- Born: 1 November 1935 West Newton, Pennsylvania, United States
- Died: 18 December 2005 (aged 92) Johnston, Rhode Island, United States
- Allegiance: United States
- Education: University of Pittsburgh (BA)
- Spouse: Helen
- Children: 2 daughters and 1 son

= James L. Swauger =

American archaeologist (1913–2005)

James L. Swauger (November 1, 1913 – December 18, 2005) was an American archaeologist known for his work on the petroglyphs of the Ohio River valley of the United States. Born in West Newton in Westmoreland County, Pennsylvania, he moved to the Pittsburgh suburb of Edgewood in his youth; there he lived for most of the rest of his life.

At the age of 22, Swauger began working for Pittsburgh's Carnegie Museum of Natural History; he started as an archaeology and ethnology assistant. Swauger was awarded a bachelor's degree in zoology in 1941 from the University of Pittsburgh. During World War II, he served in the U.S. Army with the rank of First Lieutenant; after his 1946 discharge, he resumed his position at the Carnegie Museum, and he returned to the University of Pittsburgh to earn an M. Litt in history. Swauger was promoted to the position of archaeology and ethnology curator in 1949; as his career progressed, he became an associate director of the museum in 1955, received the title of "Senior Scientist" in 1976, and was made a curator emeritus in 1981.

Swauger was largely responsible for the modern anthropology program at the Carnegie Museum, which had fallen into abeyance in the early 20th century. After conducting research in locations as varied as Nebraska and southern Yemen, he received significant grants in the 1950s to begin the excavation of Fort Pitt and Fort Duquesne at the present site of Point State Park in downtown Pittsburgh. In connection with these excavations, Swauger helped to found the Upper Ohio Valley Archaeology Survey.

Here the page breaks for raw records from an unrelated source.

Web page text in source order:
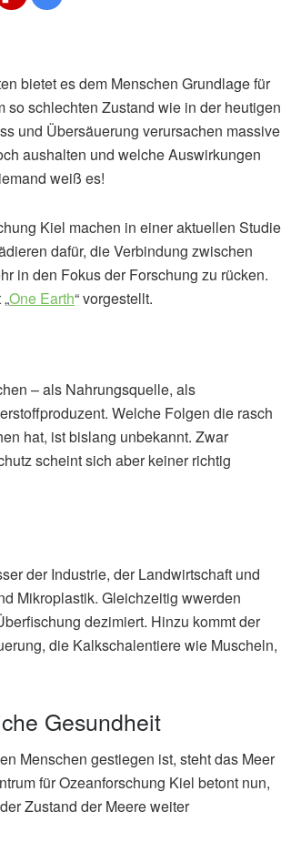
bietet es dem Menschen Grundlage für
schlechten Zustand wie in der heutigen
und Übersäuerung verursachen massive
aushalten und welche Auswirkungen
weiß es!
Kiel machen in einer aktuellen Studie
dafür, die Verbindung zwischen
in den Fokus der Forschung zu rücken.
One Earth“ vorgestellt.
– als Nahrungsquelle, als
Welche Folgen die rasch
hat, ist bislang unbekannt. Zwar
scheint sich aber keiner richtig
der Industrie, der Landwirtschaft und
Mikroplastik. Gleichzeitig wwerden
dezimiert. Hinzu kommt der
die Kalkschalentiere wie Muscheln,
Gesundheit
Menschen gestiegen ist, steht das Meer
für Ozeanforschung Kiel betont nun,
Zustand der Meere weiter

During the 1950s, Swauger began to be professionally interested in the study of Native American rock art; he concentrated on the upper Ohio River valley region, although his studies also encompassed some of the petroglyphs of the northeastern United States. As a part of this specialty, he aided in founding multiple academic conferences on the subject of rock art, including a 1970 conference in Virginia that was the first of its kind anywhere in the eastern part of the United States. Among his writings was a book known as Rock Art of the Upper Ohio Valley, which has been regarded as a leading work in the archaeology of the region. This book was one of nearly 300 works on anthropology and museology that Swauger published; additionally, he produced extensive notes, amounting to at least nineteen volumes by 1979. Although he retired in 1981, he continued to work actively as late as 1996, both visiting petroglyph sites and publishing new writings. Besides his work in archaeology, he was known as a master organizer; soon after taking the assistant director position at the Carnegie Museum, he personally reorganized a massive collection of entomological information that had previously been in disarray, and this pattern he continued throughout the rest of his life.

In 2005, Swauger died of pneumonia at a nursing home in Johnston, Rhode Island, aged 92. He was survived by his son and two daughters, along with multiple grandchildren and great-grandchildren. In the aftermath of his death, he was recalled as an "ageless" figure who had created a benchmark for every other archaeologist working in western Pennsylvania.